9-11 One Date : Multiple Tragedies
08:06 H | Topics: Chile - History - New York City - Politics
I thought of writing something new for this 7 year anniversary of 9-11-01 here in NYC and the 35 year anniversary since the U.S. backed military coup in Chile, but I've said everything before and nothing has really changed. The U.S. is still invading nations, engaged in wars of imperial power y aqui en mi ciudad, whole communities live in fear of terrorists named ICE. So a repost.
Part of the personal struggle I deal with on 9-11 is the straddling of grief and confronting the egocentrism that is United States culture. In general people in the United States have short term memory.
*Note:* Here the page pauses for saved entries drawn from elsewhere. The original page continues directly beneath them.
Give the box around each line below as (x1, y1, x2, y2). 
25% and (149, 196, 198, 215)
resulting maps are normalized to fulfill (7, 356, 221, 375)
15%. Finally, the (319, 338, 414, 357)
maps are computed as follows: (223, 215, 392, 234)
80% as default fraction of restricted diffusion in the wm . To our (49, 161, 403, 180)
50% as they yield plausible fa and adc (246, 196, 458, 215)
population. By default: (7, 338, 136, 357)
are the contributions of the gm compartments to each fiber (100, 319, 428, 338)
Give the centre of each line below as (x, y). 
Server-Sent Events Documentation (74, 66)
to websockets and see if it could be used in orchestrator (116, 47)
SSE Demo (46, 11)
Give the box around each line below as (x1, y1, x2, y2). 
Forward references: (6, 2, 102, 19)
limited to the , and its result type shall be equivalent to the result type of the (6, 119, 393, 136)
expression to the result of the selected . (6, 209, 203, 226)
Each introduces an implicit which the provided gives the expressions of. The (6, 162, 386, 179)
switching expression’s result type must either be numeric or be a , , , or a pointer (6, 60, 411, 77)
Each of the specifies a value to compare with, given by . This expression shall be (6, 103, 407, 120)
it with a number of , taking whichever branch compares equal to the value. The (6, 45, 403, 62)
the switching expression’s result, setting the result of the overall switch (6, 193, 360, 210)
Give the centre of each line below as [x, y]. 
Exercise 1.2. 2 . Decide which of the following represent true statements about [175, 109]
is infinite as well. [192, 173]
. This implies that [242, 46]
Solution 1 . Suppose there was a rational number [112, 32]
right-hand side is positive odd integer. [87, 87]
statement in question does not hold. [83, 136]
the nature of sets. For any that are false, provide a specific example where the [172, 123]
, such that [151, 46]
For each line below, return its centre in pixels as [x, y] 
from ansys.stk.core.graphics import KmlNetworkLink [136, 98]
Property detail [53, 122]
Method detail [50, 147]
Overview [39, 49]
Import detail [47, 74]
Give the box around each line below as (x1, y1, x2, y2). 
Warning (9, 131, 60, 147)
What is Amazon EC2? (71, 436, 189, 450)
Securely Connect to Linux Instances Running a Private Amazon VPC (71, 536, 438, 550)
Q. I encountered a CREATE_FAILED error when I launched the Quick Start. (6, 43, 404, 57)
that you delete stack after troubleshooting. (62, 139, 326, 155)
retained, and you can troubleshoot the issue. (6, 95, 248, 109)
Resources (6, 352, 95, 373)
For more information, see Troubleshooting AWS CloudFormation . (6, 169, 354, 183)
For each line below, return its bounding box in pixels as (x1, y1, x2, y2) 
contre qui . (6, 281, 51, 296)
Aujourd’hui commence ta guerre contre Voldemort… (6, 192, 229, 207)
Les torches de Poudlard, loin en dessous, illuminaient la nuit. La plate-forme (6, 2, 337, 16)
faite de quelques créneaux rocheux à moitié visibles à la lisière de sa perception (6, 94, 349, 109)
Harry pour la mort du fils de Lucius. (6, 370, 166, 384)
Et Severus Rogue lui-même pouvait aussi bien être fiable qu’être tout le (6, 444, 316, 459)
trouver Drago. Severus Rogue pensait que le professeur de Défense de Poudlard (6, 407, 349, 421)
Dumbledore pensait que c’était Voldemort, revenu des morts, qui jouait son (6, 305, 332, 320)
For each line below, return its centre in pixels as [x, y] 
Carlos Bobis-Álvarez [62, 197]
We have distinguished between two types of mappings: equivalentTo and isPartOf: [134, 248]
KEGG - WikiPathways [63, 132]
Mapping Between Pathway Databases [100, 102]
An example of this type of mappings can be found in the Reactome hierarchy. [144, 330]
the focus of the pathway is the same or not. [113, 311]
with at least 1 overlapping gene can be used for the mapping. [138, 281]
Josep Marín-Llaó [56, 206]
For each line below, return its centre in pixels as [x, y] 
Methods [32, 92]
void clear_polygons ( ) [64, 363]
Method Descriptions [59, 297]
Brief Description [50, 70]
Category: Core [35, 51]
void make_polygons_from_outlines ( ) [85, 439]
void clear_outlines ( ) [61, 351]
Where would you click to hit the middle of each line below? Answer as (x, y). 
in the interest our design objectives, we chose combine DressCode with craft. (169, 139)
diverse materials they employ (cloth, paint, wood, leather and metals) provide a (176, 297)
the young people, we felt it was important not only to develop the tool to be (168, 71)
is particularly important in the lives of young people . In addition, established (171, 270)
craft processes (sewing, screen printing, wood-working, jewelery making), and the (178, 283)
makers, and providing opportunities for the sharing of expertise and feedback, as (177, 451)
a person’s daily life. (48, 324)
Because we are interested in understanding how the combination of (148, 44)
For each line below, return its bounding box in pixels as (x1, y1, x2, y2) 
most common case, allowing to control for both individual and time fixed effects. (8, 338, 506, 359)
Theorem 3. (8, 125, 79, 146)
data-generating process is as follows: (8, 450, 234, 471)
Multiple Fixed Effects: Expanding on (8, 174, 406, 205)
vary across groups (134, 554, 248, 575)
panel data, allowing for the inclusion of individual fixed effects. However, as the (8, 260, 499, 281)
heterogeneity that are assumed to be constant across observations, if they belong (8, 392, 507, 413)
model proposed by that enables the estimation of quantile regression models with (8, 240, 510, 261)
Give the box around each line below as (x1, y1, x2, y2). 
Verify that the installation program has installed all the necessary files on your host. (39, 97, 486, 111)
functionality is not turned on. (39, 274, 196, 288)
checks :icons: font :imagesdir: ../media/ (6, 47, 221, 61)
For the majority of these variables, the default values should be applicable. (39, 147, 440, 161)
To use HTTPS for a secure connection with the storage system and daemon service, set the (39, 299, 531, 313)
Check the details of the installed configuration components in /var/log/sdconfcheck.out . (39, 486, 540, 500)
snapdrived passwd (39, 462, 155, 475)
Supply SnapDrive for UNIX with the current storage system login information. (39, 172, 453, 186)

Selectively people remember and claim dates and tragedies as if they belonged to no one else before them. 9-11 is one of those dates.Five years ago today I was on my way to my job in the financial district of Manhattan, blocks away from the World Trade Center. A man came into the subway at one point yelling something about planes hitting the Twin Towers. As one of a trainful of jaded New Yorkers, I ignored him. As long as the subways were still running , nothing was really wrong.
Minutes later as my train approached Canal Street and the conductor announced that the train would go no further, something became apparently wrong. While underground it was unclear the extent of what was happening above. I called my mother, who worked in one of the World Trade Center towers and no one answered. I soon was trapped for hours in a dark smoke filled subway car as the Twin Towers collapsed above me, as my mother watched bodies falling from those buildings and she ran for safety. For hours she thought I was dead. For hours I thought she was dead. Between us we lost collegues but not each other. We both walked from downtown Manhattan back home to Queens.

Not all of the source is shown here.